If you’ve been struggling over the past few days or weeks to locate some rapid antigen tests, or ‘RATs’ as they’re otherwise hilariously known, you’re not alone. The federal government have announced that they will be stepping in to attempt to alleviate some of the pure chaos that has been surrounding COVID-19 testing in recent days.
Recalled from holidays, national cabinet is meeting today for an emergency gathering as national COVID case numbers reached 18,000 to discuss clarifying definitions around close contacts and isolation periods. Testing and the delays that have overwhelmed the system recently will also be on the agenda.
Recent reports have emerged of people waiting for hours on end to get a PCR test and experiencing long delays to get their results. In order to combat this, and alleviate pressure on the healthcare system, tens of millions of RATs have been ordered to bolster supply.
On Wednesday, Victoria announced that it had purchased 34 million RATs and would be distributing them for free across the state in a matter of weeks. Victoria’s Health Minister, Martin Foley, took a swipe at the federal government during the announcement, saying that “as per usual, the states have had to step up over the course of this pandemic and fill the gap that’s been left.”
NSW also announced that it had put in an order for 20 million tests, which will also be provided to people free of charge. Their tests are however not expected to arrive until the end of January so looks like we’re stuck in this situation for a while.
The federal government responded with a pledge of $375 million to secure an additional 50 million tests on top of the 10 million it has already acquired.
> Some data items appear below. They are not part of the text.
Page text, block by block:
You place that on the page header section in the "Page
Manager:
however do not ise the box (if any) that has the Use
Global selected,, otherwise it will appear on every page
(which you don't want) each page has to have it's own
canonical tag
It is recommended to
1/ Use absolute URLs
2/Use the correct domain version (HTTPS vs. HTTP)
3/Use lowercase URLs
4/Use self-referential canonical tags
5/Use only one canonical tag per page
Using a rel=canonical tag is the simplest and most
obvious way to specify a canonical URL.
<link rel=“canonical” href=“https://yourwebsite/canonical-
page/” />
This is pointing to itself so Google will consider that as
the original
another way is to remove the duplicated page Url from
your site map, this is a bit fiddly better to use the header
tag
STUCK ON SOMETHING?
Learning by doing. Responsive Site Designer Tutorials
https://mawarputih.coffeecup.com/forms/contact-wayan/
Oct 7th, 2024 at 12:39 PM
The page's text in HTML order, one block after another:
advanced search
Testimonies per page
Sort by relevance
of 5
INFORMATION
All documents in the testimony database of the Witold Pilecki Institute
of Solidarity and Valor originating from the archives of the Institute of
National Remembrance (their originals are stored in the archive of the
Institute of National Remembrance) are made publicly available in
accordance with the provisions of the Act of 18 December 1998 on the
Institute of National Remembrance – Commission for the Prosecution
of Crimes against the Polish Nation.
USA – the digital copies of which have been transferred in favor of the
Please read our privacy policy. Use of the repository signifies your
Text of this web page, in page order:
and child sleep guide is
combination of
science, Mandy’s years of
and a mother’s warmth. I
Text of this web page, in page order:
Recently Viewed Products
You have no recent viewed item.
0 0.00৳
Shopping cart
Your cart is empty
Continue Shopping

Prime Minister Scott Morrison said that states are responsible for securing their own tests but that the additional RATs will be used to meet federal responsibilities which include aged-care homes.
RATs have been selling for more than double their recommended retail price recently, with some suppliers charging as much as $20 per test as people scramble to access them.
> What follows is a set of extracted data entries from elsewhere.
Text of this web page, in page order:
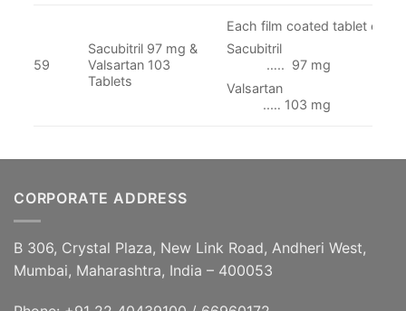
59
Sacubitril 97 mg &
Valsartan 103
Tablets
Each film coated tablet
….. 97 mg
..… 103 mg
CORPORATE ADDRESS
B 306, Crystal Plaza, New Link Road, Andheri West,
Mumbai, Maharashtra, India – 400053
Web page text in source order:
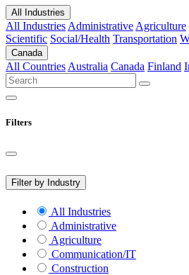
All Industries
All IndustriesAdministrativeAgriculture
Scientific Social/Health Transportation
Canada
All CountriesAustralia Canada Finland
Filters
Filter by Industry
All Industries
Administrative
Agriculture
Communication/IT
Construction
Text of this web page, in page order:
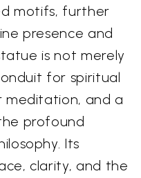
motifs, further
presence and
is not merely
for spiritual
meditation, and a
profound
Its
clarity, and the
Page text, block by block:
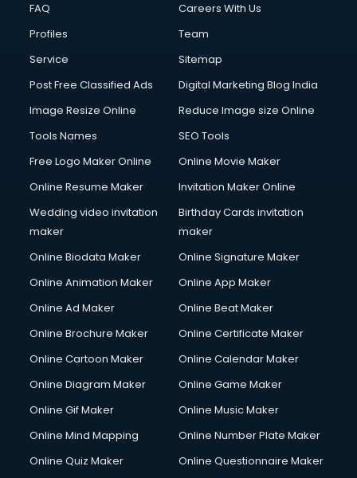
Commercial Construction services in gurgaon
Commercial Photography services in gurgaon
Communication Management services in gurgaon
Company Registration services in gurgaon
Computer on Rent services in gurgaon
Computer repair services in gurgaon
Content Writing services in gurgaon
Conversion Rate Optimization services in gurgaon
Cooler on Rent services in gurgaon
Copyright Registration services in gurgaon
Corporate Video Production services in gurgaon
Couple Massage services in gurgaon
Courier services in gurgaon
Creche services in gurgaon
Custom Software Development services in gurgaon
Cycle on Rent services in gurgaon
Cycle Repairing services in gurgaon
FAQ
Careers With Us
Profiles
Team
Service
Sitemap
Post Free Classified Ads
Digital Marketing Blog India
Image Resize Online
Reduce Image size Online
Tools Names
SEO Tools
Free Logo Maker Online
Online Movie Maker
Online Resume Maker
Invitation Maker Online
Wedding video invitation
maker
Birthday Cards invitation
maker
Online Biodata Maker
Online Signature Maker
Online Animation Maker
Online App Maker
Online Ad Maker
Online Beat Maker
Online Brochure Maker
Online Certificate Maker
Online Cartoon Maker
Online Calendar Maker
Online Diagram Maker
Online Game Maker
Online Gif Maker
Online Music Maker
Online Mind Mapping
Online Number Plate Maker
Online Quiz Maker
Online Questionnaire Maker

Melbourne company Suretest however told The Australian that it had more than enough tests to meet demand and that it could work with up to 14 times more demand if necessary.
“We’ve got factories overseas that we can get access to very large quantities of tests,” company medical director Peter Lewis said. “We can bring in one million kits per week reasonably easily … that’s without struggling.”
The federal government has since warned that it will take “strong, clear, swift” action on price gouging for RATs however opposition leader Anthony Albanese has used the opportunity to slam Morrison over his lack of leadership on the issue.
Albanese accused the PM of once again being “missing in action” while palming off responsibility to the states.
“Scott Morrison and his government are, once again, showing a lack of leadership, consistently passing the buck to state and territory governments,” he said. “Why is it that there’s no issue too big for Scott Morrison to show how small his vision for this country is?”